‘Come, Follow Me’ for July 31-Aug. 6: What have Church leaders and scholars said about Acts 22-28?

This week’s study guide includes Paul’s return to Jerusalem, his meeting with King Agrippa and his journey to Rome

This week’s “Come, Follow Me” study guide covers Acts 22-28, which includes the Apostle Paul’s return to Jerusalem, his meeting with King Agrippa and his journey to Rome.

Church News recently dug through archives of The Church of Jesus Christ of Latter-day Saints to learn what leaders and scholars have said about these chapters.

Paul’s return to Jerusalem

“Paul’s arrival in Jerusalem sparked an emotional explosion about the regulations for gentile proselytes. Many Jewish members in Jerusalem thought that Paul had been preaching against Moses and the commandments — even to Jews. (See Acts 21:20–21.)

“James, the Lord’s brother, who was by then one of the apostles, requested on behalf of the Church leaders that Paul show his obedience to Jewish law by purifying himself in the temple with four other men. At the conclusion of the ritual period, some Jews from Asia (perhaps Ephesus) falsely accused Paul of taking some Greeks into the inner courts of the temple precinct. The punishment for such a crime was death, and an angry crowd mobbed Paul. A Roman garrison quartered in the Antonian fortress at the northwest corner of the temple precincts barely rescued him. He was chained and carried on the shoulders of the soldiers back to the stairs leading to the fortress, where he sought permission to address the crowd.

“The people were surprisingly quiet and attentive as Paul recounted the experience of his conversion, but almost certainly most in the crowd did not know they were supposed to be punishing a blasphemer (see a similarly confused crowd in Acts 19:29, 32) until he uttered the word gentile. That word inflamed the crowd and Paul was carried into the fortress for his own protection.”

— C. Wilfred Griggs, former professor of ancient scripture at Brigham Young University, in the September 1975 Ensign article, “Paul: The Long Road from Damascus”

Paul’s Roman citizenship

“Roman society was based on status, and civil rights followed this system. Slaves had the least protection, and citizens had the most. The latter were mainly either Italians or provincial families that were rewarded for usefulness to Rome. Since they generally served by political or economic influence, Roman citizens in any city were probably at least middle class, the implication of Paul telling the examining tribune that he was born a citizen. (See Acts 22:28.)

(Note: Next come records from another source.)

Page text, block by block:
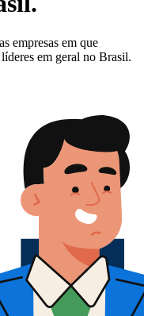
empresas em que
em geral no Brasil.
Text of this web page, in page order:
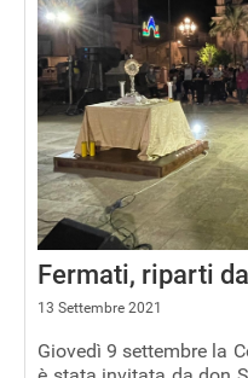
Fermati, riparti
13 Settembre 2021
Giovedì 9 settembre la
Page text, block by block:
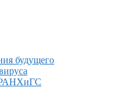
будущего
РАНХиГС
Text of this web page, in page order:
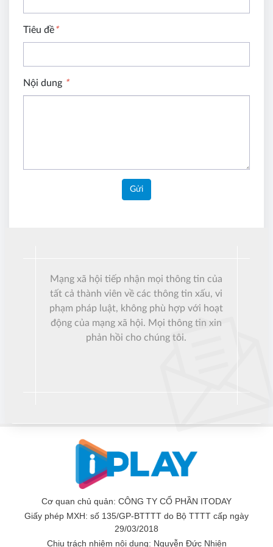
Tiêu đề*
Nội dung *
Gửi
Mạng xã hội tiếp nhận mọi thông tin của
tất cả thành viên về các thông tin xấu, vi
phạm pháp luật, không phù hợp với hoạt
động của mạng xã hội. Mọi thông tin xin
phản hồi cho chúng tôi.
Cơ quan chủ quản: CÔNG TY CỔ PHẦN ITODAY
Giấy phép MXH: số 135/GP-BTTTT do Bộ TTTT cấp ngày
29/03/2018
Chịu trách nhiệm nội dung: Nguyễn Đức Nhiên
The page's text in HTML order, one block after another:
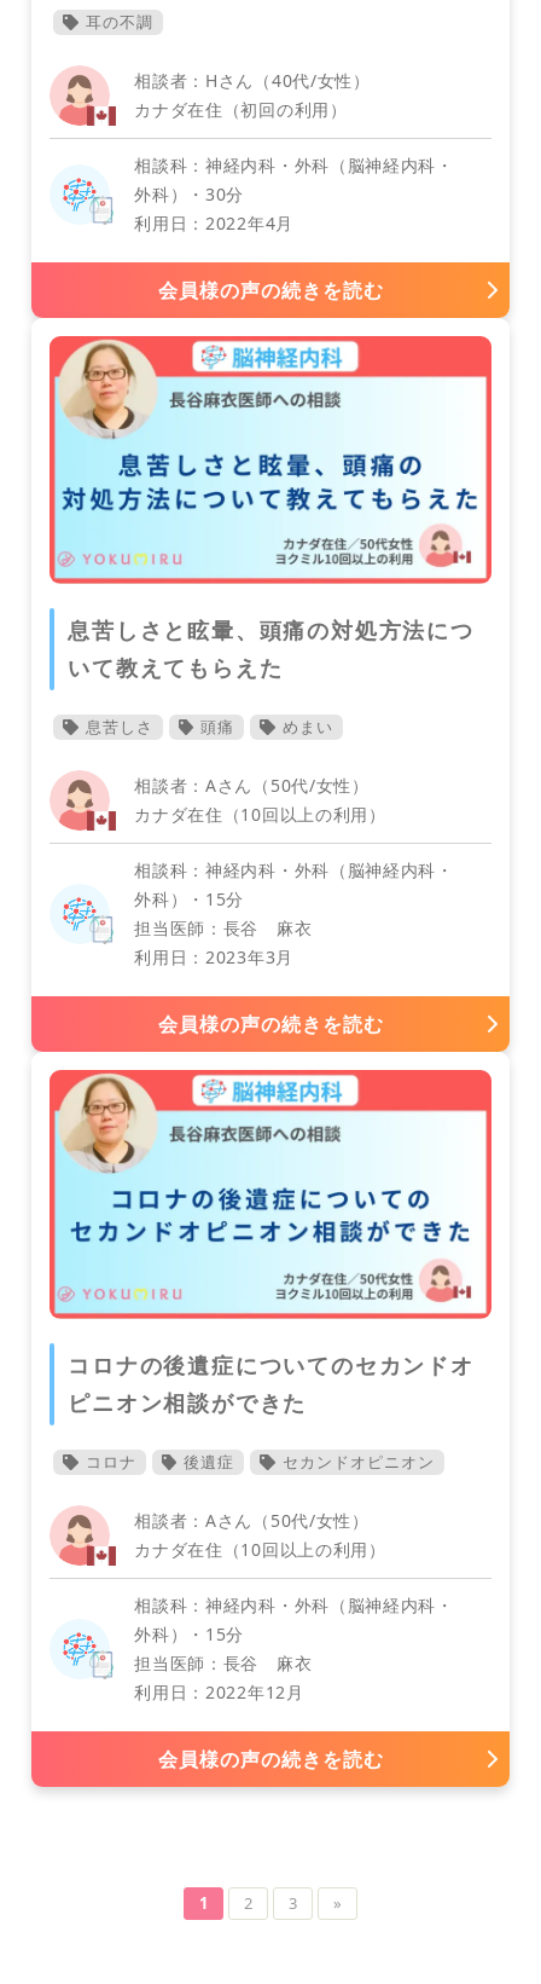
皮膚科
耳鼻咽喉科
神経内科・外科（脳神経内科・外科）
ドイツ
その他
耳の不調
相談者：Hさん（40代/女性）
カナダ在住（初回の利用）
相談科：神経内科・外科（脳神経内科・
外科）・30分
利用日：2022年4月
会員様の声の続きを読む
息苦しさと眩暈、頭痛の対処方法につ
いて教えてもらえた
息苦しさ 頭痛 めまい
相談者：Aさん（50代/女性）
カナダ在住（10回以上の利用）
相談科：神経内科・外科（脳神経内科・
外科）・15分
担当医師：長谷 麻衣
利用日：2023年3月
会員様の声の続きを読む
コロナの後遺症についてのセカンドオ
ピニオン相談ができた
コロナ 後遺症 セカンドオピニオン
相談者：Aさん（50代/女性）
カナダ在住（10回以上の利用）
相談科：神経内科・外科（脳神経内科・
外科）・15分
担当医師：長谷 麻衣
利用日：2022年12月
会員様の声の続きを読む
1 2 3 »
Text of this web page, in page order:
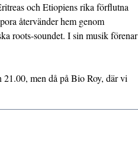
och Etiopiens rika förflutna
återvänder hem genom
roots-soundet. I sin musik förenar
men då på Bio Roy, där vi
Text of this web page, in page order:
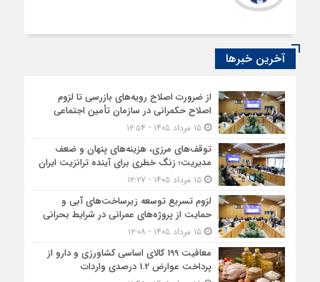
آخرین خبرها
از ضرورت اصلاح رویه‌های بازرسی تا لزوم
اصلاح حکمرانی در سازمان تأمین اجتماعی
۱۵ مرداد ۱۴۰۵ - ۱۲:۵۴
توقف‌های مرزی، هزینه‌های پنهان و ضعف
مدیریت؛ زنگ خطری برای آینده ترانزیت ایران
۱۵ مرداد ۱۴۰۵ - ۱۲:۲۷
لزوم تسریع توسعه زیرساخت‌های آبی و
حمایت از پروژه‌های عمرانی در شرایط بحرانی
۱۵ مرداد ۱۴۰۵ - ۱۲:۰۸
معافیت 199 کالای اساسی کشاورزی و دارو از
پرداخت عوارض 1.2 درصدی واردات
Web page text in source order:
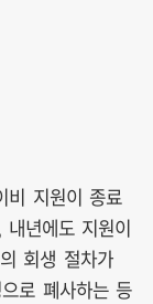
비 지원이 종료
년에도 지원이
회생 절차가
로 폐사하는 등

“On that occasion, the mere claim of citizenship immediately stopped an intended interrogation under the whip. In the letter of Pliny to Trajan discussed earlier, that governor simply executed provincial Christians who did not forsake their religion, but others ‘possessed of the same folly’ received better treatment: ‘Because they were Roman citizens, I signed an order for them to be transferred to Rome.’ Paul could demand the same, which he did after facing either the danger of being murdered in another Jerusalem trial or further imprisonment after already being in custody for two years. He received fair treatment on several other occasions because of his Roman rights. Obviously the Lord called an apostle to the gentiles especially suited to survive the dangers of hot controversy.”

— Richard Lloyd Anderson, former professor of ancient scripture at Brigham Young University, in the September 1975 Ensign article, “The Church and the Roman Empire”

“The deferred judgment lasted for two years, until Felix was replaced by Porcius Festus. Festus, anxious to conclude the case according to Roman law, desired Paul to go to trial in Jerusalem. Paul, fearing that the new procurator would conciliate the Jews by surrendering him, exercised his right as a Roman citizen to appeal to the emperor.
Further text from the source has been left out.